Re-explaining the long-term and short-term logic for dividend yield strategy outperformance

Considering dividend reinvestment returns, dividend yield strategies have been effective both overseas and domestically over the long term. The sources of their excess returns can be summarized as dividend reinvestment returns, low valuations and low volatility, and the “price fill-back” (“filling the rights”) effect. Over the long term, environments in which dividend yield strategies outperform include: 1) rising global macro uncertainty, with investors increasing demand for “safe assets” such as gold and dividend yield; 2) an interest rate downtrend or a long period of low interest rates— from an asset allocation perspective, the spread between dividend stocks and bond returns rises or stays at a high level, and funds flow into dividend yield assets through channels such as insurance, pension funds, and ETFs. In the short term, dividend yield also has both defensive and pro-cyclical characteristics: 1) dividend yield as a short-duration asset is relatively insensitive to risk premium changes on the denominator side and discount rate changes, and thus tends to hold up better during valuation contraction phases; 2) cyclical dividend yield tends to perform relatively better during inflation upswings.

Stock selection #1: Dividend stability, earnings quality, and industry-neutral optimization to form the dividend yield portfolio

We can enhance dividend yield strategies through methods such as multi-factor combination, refined factor processing, and weight optimization. Traditional dividend yield strategies face issues such as value traps, low growth potential, and overly concentrated industry distribution. To address these problems, in our 2023.3.30 report “High Dividend Yield Strategy Excess Return Environment and Stock Selection Ideas,” we constructed the Haitong strategy high-dividend industry-neutral portfolio and further optimized it as follows:

1) The sample universe is the entire A-share market (all A), rebalanced every May 1; 2) exclude ST stocks and stocks with market cap below 10 billion yuan; 3) stocks that have paid dividends continuously for the past three years, and whose five-year dividend yield average is higher than the median, with a coefficient of variation lower than the median; 4) calculate the forecast dividend yield based on consensus forecast net profit (if unavailable, use net profit TTM instead) and the average dividend payout ratio over the past 5 years. After removing outliers, the forecast dividend yield is not less than 2.5%; 5) compute a composite score by weighting based on the forecast dividend yield and ROA percentile, then rank; 6) select the top two stocks from each Shenwan一级 (Shenwan Level-1) industry based on score (if there are fewer, ignore) and build an equally weighted portfolio.

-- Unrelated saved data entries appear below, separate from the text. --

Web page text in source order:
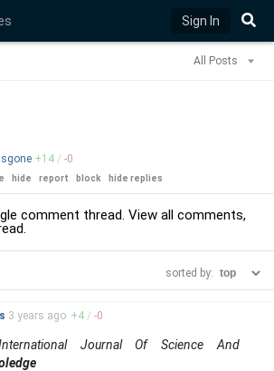
Sign In
All Posts
+14 / -0
hide report block hide replies
comment thread. View all comments,
.
sorted by:
3 years ago +4 / -0
Journal Of Science And
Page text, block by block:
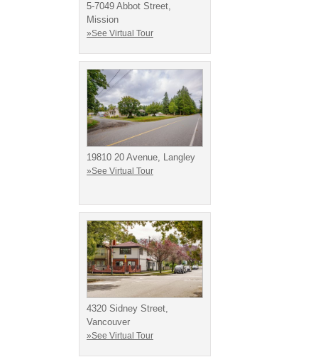
5-7049 Abbot Street,
Mission
»See Virtual Tour
19810 20 Avenue, Langley
»See Virtual Tour
4320 Sidney Street,
Vancouver
»See Virtual Tour

Within the backtest period (from May 1, 2016 to March 26, 2026), the portfolio’s annualized return is 11.7%, with an annualized excess return of 7.2% relative to the CSI Dividend Index (total return); annualized volatility is 17.0%, maximum drawdown is 23.1%, and the Sharpe ratio is 0.69—all of which are better than the CSI Dividend Index (total return). In terms of performance review, the portfolio only significantly underperformed the CSI Dividend Index (total return) in Feb.~Aug. 2022 and Jun.~Sep. 2025, while maintaining defensive characteristics and also capturing some portfolio resilience. However, it lost some of its exposure level to the dividend yield factor, and the portfolio’s dividend yield is clearly lower than that of the CSI Dividend Index.

Stock selection #2: From high dividend distribution to high cash flow, build a free cash flow enhanced portfolio

From the valuation model perspective, the essence of the dividend yield factor is the DDM model, while the essence of the free cash flow factor is the DCF model, which is more closely aligned with first principles. Compared with the traditional dividend yield factor, the cash flow factor (free cash flow rate, FCFF/EV) more effectively reflects companies’ ability to continuously and stably pay dividends. The selected stocks not only have strong profitability, healthy financial conditions, and high shareholder return capability (share buybacks and dividends), but also maintain some expansion capacity. Their position in the industry life cycle is generally more forward, balancing stability and growth. Free cash flow strategies are already relatively mature in overseas markets, and similar index products in the A-share market have also gradually become more abundant. Since their base date, most free cash flow index products have shown a significantly improved risk-return ratio compared with the CSI Dividend Index; in particular, the China Securities Free Cash Flow Index has a relatively superior risk-return ratio. We enhance it in two ways:

1) Combine with growth factors to build the Haitong strategy free cash flow growth portfolio: use free cash flow after smoothing treatment (TTM), combine with the growth factor (rolling 2-year free cash flow CAGR), remove outliers and then rank. Select the top 100 stocks, weight them by free cash flow rate, cap individual stock weight at 10%. Within the sample (from Jan. 2, 2014 to Mar. 26, 2026), annualized return is 18.0%, annualized volatility is 22.4%, and the Sharpe ratio is 0.83— all outperform the CSRC Free Cash Flow Index;

2) Combine with capital expenditure relative strength to build the Haitong strategy free cash flow stability portfolio: use free cash flow after smoothing treatment (TTM), and exclude stocks whose capital expenditure / operating cash flow is greater than 0.4. Select the top 100 stocks, weight them by free cash flow rate, cap individual stock weight at 10%. Within the sample (from Jan. 2, 2014 to Mar. 26, 2026), annualized return is 19.8%, annualized volatility is 20.7%, and the Sharpe ratio is 0.96— all outperform the CSRC Free Cash Flow Index.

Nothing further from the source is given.